Dear Thumb Ring,
It’s not you… it’s me. Things change. People change. You’ve got this whole new identity…and I’m just not ready to join you. This is all moving too fast for me. I can’t ask you to be something you’re not… but we’re not on the same page anymore. We’ve had some good times, you and me. Maybe it wouldn’t hurt so much if I hadn’t just found you again, tucked away in that crusty old pocket of Melia’s gym bag with old gum wrappers and a bobbie pin. OMG! Packing for this new adventure and there you were, wrapped around me and it was like you’d never left! My heart skipped a beat, we just fit and you brought me such comfort. I thought you’d be with me through thick and thin, in sickness and in health, squat toilets and sleeping bags. But now…it’s like I don’t even know you anymore. Maybe there’s hope for us in the future, but don’t let this create false hope, at least for the time being, it’s time to say Mirupafshim*. I won’t soon forget you.
Melia’s Left Thumb
“Hold up! Wait a minute! Stop the presses! What did you say?”

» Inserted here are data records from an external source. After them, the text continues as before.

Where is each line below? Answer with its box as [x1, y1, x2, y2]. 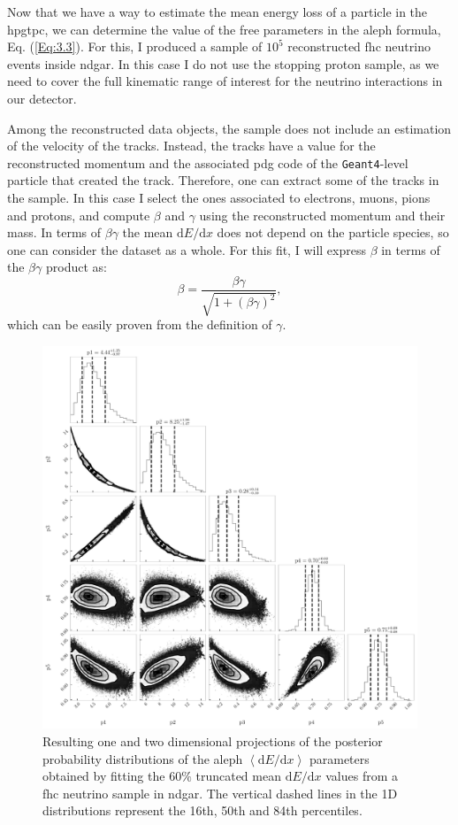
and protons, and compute [7, 205, 150, 224]
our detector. [7, 89, 77, 107]
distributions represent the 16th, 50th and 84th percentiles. [42, 801, 363, 820]
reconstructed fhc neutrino [287, 37, 431, 56]
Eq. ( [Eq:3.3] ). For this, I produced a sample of [7, 37, 263, 56]
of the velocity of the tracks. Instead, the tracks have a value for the [7, 136, 376, 155]
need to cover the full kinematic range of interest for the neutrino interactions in [7, 72, 443, 90]
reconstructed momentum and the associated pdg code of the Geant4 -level [7, 153, 408, 172]
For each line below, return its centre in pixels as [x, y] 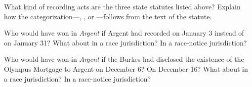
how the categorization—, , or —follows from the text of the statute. [108, 16]
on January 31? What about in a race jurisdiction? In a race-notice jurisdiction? [126, 42]
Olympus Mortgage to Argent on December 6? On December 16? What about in [126, 68]
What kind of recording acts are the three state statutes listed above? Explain [122, 6]
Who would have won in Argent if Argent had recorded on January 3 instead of [124, 33]
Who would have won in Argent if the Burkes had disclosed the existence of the [124, 59]
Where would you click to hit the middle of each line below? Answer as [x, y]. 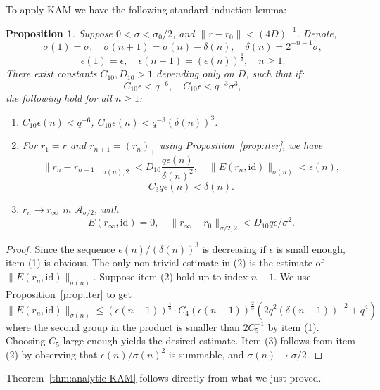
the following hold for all [59, 98]
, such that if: [275, 73]
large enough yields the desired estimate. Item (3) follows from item [209, 340]
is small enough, [311, 248]
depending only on [195, 73]
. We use [292, 277]
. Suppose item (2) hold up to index [171, 277]
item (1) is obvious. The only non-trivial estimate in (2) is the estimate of [165, 262]
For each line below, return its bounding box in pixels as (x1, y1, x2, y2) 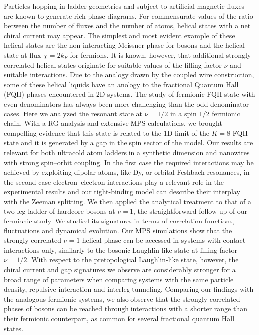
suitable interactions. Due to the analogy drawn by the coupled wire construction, (4, 69, 254, 80)
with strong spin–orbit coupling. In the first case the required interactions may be (4, 157, 254, 167)
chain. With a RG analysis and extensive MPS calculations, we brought (4, 118, 222, 128)
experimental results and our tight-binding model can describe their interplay (4, 186, 240, 197)
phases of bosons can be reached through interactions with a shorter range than (4, 303, 247, 314)
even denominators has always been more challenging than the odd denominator (4, 98, 249, 109)
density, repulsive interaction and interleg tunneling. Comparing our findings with (4, 284, 254, 294)
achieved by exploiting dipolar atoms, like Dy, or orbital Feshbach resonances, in (4, 167, 250, 177)
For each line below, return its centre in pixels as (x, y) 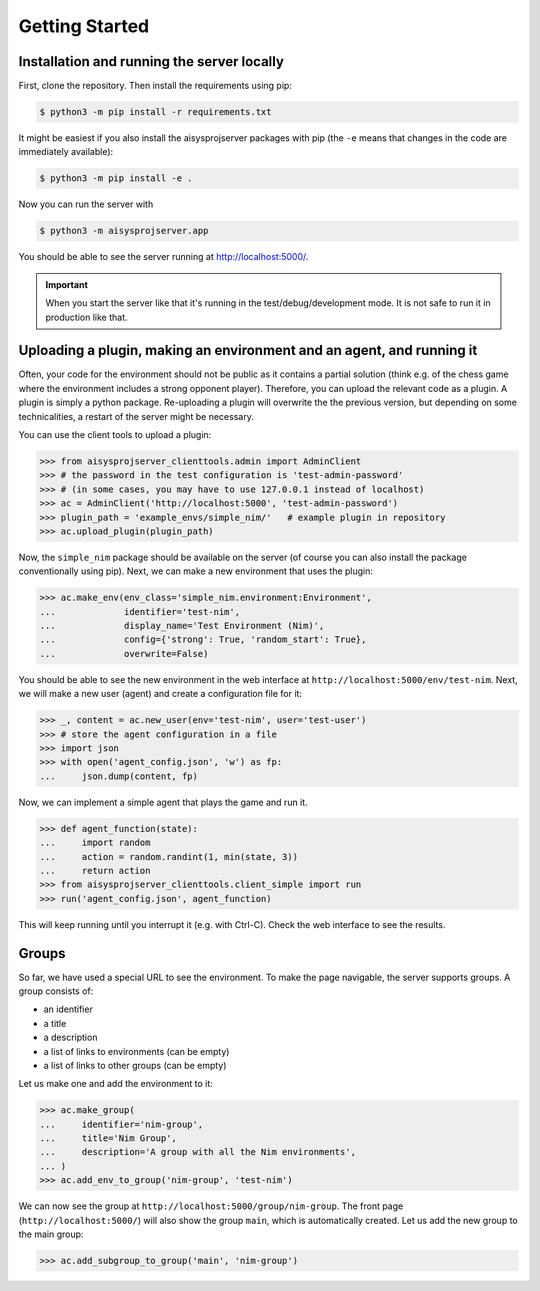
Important (67, 284)
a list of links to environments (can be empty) (136, 1051)
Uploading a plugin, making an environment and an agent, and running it (248, 350)
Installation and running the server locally (151, 61)
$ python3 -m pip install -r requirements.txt (155, 112)
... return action (95, 870)
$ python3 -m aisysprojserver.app (124, 231)
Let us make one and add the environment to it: (116, 1084)
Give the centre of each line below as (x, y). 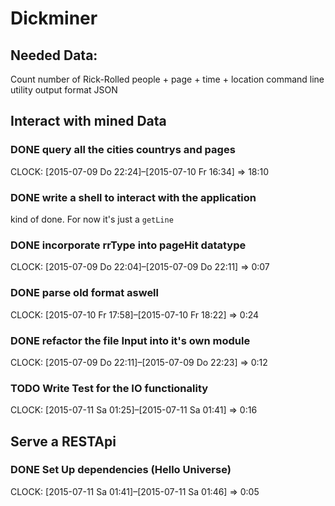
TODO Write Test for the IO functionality (109, 388)
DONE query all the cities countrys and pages (123, 150)
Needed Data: (54, 55)
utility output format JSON (64, 90)
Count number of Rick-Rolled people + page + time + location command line (167, 79)
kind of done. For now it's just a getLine (92, 219)
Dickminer (54, 18)
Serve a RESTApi (63, 441)
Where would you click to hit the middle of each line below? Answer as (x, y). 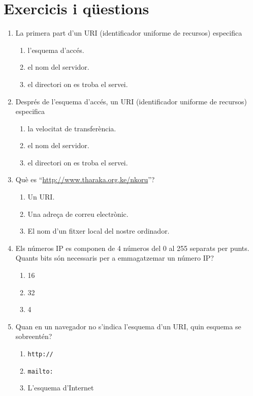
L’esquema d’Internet (61, 388)
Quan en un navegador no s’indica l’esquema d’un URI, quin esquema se (128, 326)
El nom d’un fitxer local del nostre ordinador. (99, 231)
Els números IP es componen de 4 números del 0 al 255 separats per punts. (132, 248)
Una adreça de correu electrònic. (78, 214)
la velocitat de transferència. (72, 128)
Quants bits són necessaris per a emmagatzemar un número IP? (115, 258)
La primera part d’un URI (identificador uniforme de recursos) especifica (129, 33)
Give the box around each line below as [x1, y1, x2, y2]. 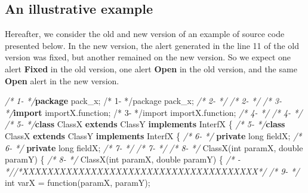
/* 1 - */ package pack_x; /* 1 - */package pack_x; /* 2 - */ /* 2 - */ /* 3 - [5, 94, 282, 107]
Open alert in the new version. [5, 74, 119, 87]
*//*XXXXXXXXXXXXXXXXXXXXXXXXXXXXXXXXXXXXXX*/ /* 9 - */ [5, 164, 300, 177]
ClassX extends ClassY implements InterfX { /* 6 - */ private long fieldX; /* [5, 129, 302, 142]
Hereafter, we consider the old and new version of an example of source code [5, 27, 285, 40]
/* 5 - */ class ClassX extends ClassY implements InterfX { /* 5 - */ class [5, 118, 285, 130]
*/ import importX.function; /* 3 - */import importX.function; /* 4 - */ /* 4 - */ [5, 106, 303, 118]
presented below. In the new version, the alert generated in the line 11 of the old [5, 39, 300, 51]
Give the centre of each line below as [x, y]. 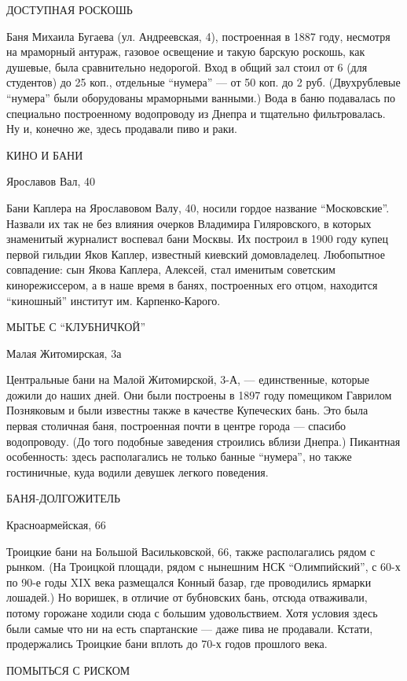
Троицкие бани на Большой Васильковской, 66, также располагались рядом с [191, 551]
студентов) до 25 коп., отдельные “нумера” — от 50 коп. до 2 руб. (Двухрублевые [203, 82]
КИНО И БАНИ [45, 155]
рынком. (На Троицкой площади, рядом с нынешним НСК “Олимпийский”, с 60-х [203, 567]
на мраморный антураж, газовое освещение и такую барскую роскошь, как [186, 52]
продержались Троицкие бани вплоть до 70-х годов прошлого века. [167, 644]
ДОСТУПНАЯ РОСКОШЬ [70, 9]
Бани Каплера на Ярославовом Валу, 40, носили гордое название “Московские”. [198, 207]
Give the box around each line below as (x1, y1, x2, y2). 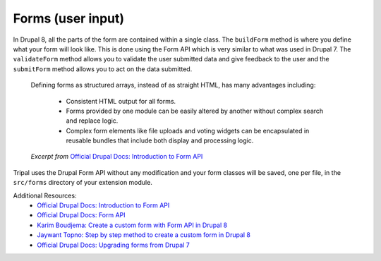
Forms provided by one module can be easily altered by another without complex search (66, 107, 324, 115)
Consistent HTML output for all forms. (66, 97, 176, 105)
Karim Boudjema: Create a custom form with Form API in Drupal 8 (37, 221, 228, 229)
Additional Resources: (13, 191, 77, 200)
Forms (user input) (13, 11, 125, 26)
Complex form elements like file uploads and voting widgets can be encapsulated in (66, 126, 310, 135)
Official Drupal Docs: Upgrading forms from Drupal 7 (37, 241, 190, 249)
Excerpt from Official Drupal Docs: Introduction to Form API (30, 152, 203, 161)

This was my frantic reaction when my host sister Jirina told me that a thumb ring indicated I was “single and looking.” (Well as frantic as one can be when requiring the use of an English-Shqip dictionary and some serious pantomime action.) Actually, I think the word she pointed to in the dictionary was “in active search of.” And considering this culture is ALLLL ABOUT weddings and marriage and babies, it was all I could do not to find the nearest blow torch and burn into oblivion this beast of burden! Thumbs Down!
Let me just put this into perspective. I’ve not met one Albanian, woman, man or child, who has not asked me if I am married. Secondarily, in a 15 minute walk from my house there are at least two gimungous (I’m tired of ginormous…so that’s a hybrid of gigantic and humungous…it’ll catch on. Use it.) bridal gown shops. The population of my village is 1600. Granted the two shops serve another neighboring town…but you get the idea, right? Being married is a big deal….NOT TO THIS CAT, IT ISN’T!
Now, I’ve yet to confirm this rural legend of thumb rings as true public broadcasts of desperation to wed and procreate. Jirina is 17, so there’s a chance that this is high-school folklore and nothing else. But for now…I’m not taking any chances! The ring is off… the language barrier is sending enough mixed messages, I don’t need a piece of jewelry to make things worse! And of course, I’ve begun to wonder how many mamas in the village have already seen my ring and started polling neighboring towns for eligible bachelors. Of course, single ,30-something Albanians… something about a needle in a haystack comes to mind. Matchmaker, matchmaker you know that I’m….still very young….please, take your time. (Tip of the Hat to Fiddler on the Roof!) and by “take your time,” I mean… fugettaboutit.
So, I am whole-heartedly asking that my fellow thumb-ring soul sisters from our sweet Public Market adventure forgive my temporary thumb bling hiatus? Somie, Little H, Rob to the Bob, Me-Shell-Ay and Missy-moo… rest assured, I don’t need a ring to be reminded of you!
Peace and Love
*If you were unable to figure out the translation of this word from the context of the letter, please consider yourself a first-rate dumbass. However, since some first-rate dumbasses have squirmed their way into my foolish heart….Mirupafshim means goodbye.